I estimate that the Baseball Reference Pitcher’s WAR system is, let’s say, 85% accurate. That’s not a bad number. I have propagated dozens and dozens of analytical systems, over the course of my career, that were not 85% accurate. Hell, I have put out there systems that were, in retrospect, not 50% accurate, 50% accurate meaning that you don’t know a damned thing.
But is 85% accurate good enough, given the extent to which B-R WAR is relied upon in the public discussion? Salaries are negotiated based on this number. Front offices rely on this number in structuring teams. Hall of Fame campaigns cite this number for support.
I would argue that
a) The accuracy of this system does not justify the extent to which it is relied upon in the public discourse,
b) The level of accuracy needed in a number to be relied on to this extent should be AT LEAST 99%, and preferably 99.9%,
c) We probably can’t get to 99% very soon, so we probably should be more cautious than we are in citing these kinds of numbers, but
d) It would actually be relatively easy to improve the system so that the accuracy would go to 93-95%.
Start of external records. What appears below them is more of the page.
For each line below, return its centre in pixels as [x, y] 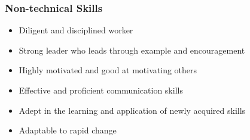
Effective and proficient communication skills [101, 90]
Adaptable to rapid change [68, 130]
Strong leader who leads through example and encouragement [132, 50]
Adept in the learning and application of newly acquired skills [132, 110]
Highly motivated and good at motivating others [108, 70]
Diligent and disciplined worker [76, 30]
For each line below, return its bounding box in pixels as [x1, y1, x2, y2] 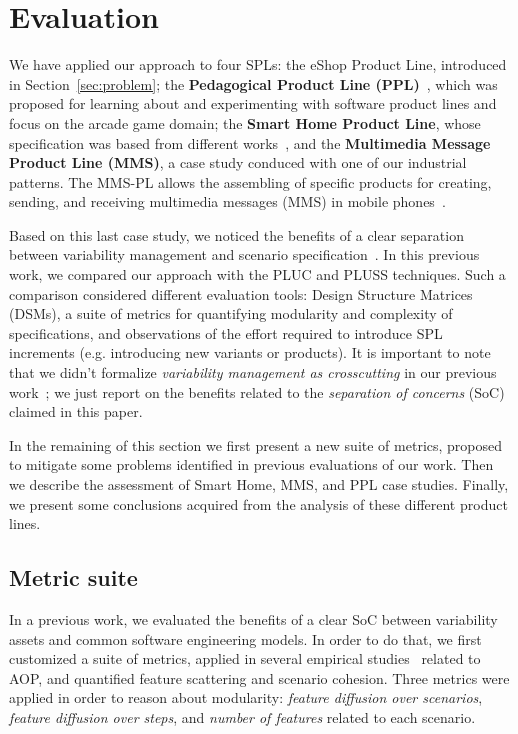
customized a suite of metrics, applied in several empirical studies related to [9, 648, 481, 669]
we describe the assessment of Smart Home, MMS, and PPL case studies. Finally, [9, 474, 509, 494]
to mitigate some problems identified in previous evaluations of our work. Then [9, 454, 494, 475]
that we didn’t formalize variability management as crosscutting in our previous [9, 362, 497, 383]
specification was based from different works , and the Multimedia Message [9, 132, 491, 153]
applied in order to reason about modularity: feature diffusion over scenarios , [9, 687, 483, 708]
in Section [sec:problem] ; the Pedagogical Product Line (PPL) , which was [9, 73, 498, 94]
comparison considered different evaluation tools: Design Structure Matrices [9, 283, 473, 304]
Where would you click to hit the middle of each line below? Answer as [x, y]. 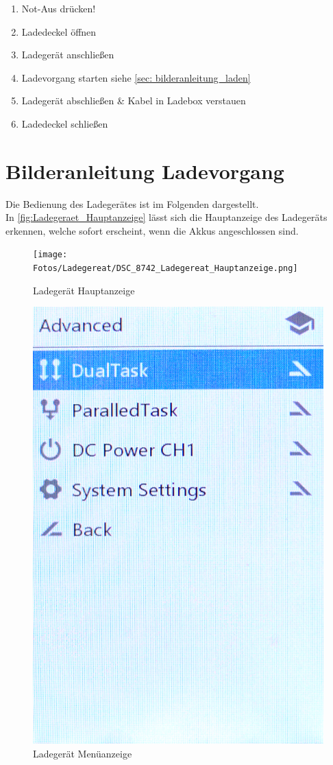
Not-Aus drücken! [59, 8]
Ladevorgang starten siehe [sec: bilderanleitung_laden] [136, 77]
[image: [50, 255]
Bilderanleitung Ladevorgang [145, 170]
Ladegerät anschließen [68, 55]
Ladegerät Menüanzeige [83, 753]
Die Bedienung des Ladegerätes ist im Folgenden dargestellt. [132, 203]
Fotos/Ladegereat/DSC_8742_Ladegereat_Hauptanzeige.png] [165, 269]
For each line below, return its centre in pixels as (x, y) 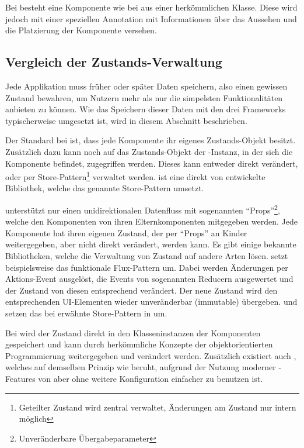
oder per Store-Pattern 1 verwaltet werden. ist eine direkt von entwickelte (135, 176)
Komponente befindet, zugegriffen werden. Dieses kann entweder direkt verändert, (152, 163)
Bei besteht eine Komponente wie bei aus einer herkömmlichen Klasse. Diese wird (151, 7)
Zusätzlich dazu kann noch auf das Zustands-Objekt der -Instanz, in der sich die (149, 151)
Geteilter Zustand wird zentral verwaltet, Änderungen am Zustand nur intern (158, 407)
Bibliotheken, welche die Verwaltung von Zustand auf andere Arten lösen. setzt (147, 256)
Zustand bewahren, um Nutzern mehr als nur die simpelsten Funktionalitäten (144, 97)
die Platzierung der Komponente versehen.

What would we have to do to the system to boost it up to 93-95%? Seven things:
First, get rid of the RA9def adjustment, which is a speculative number, derived externally to the pitcher,
Second, replace it with an estimate of the pitcher’s individual defensive support, derived from the pitcher’s own data such as his BABIP, his un-earned runs allowed, and his stolen bases allowed/caught stealing compared to the team norms,
Third, be absolutely certain that the "defensive support number" is park-adjusted,
Fourth, split the credit for deviations from park-adjusted BABIP between the pitcher and the defense, rather than crediting it all to the defense and thus taking it away from the pitcher,
Fifth, place a realistic boundary on the defensive support number. I would suggest 0.25 runs per nine innings, positive or negative, as a realistic upper boundary,
Sixth, figure the pitcher’s level of effectiveness based on his three true outcomes, and
Seventh, make your final estimate of the pitcher’s level of effectiveness a blend of the runs-allowed based measurement and the three true outcome estimate, perhaps a 70-30 blend (weighted toward actual runs allowed) or an 80-20 blend.
If Baseball Reference were to do those things, I believe that they would very significantly improve the accuracy of their evaluations.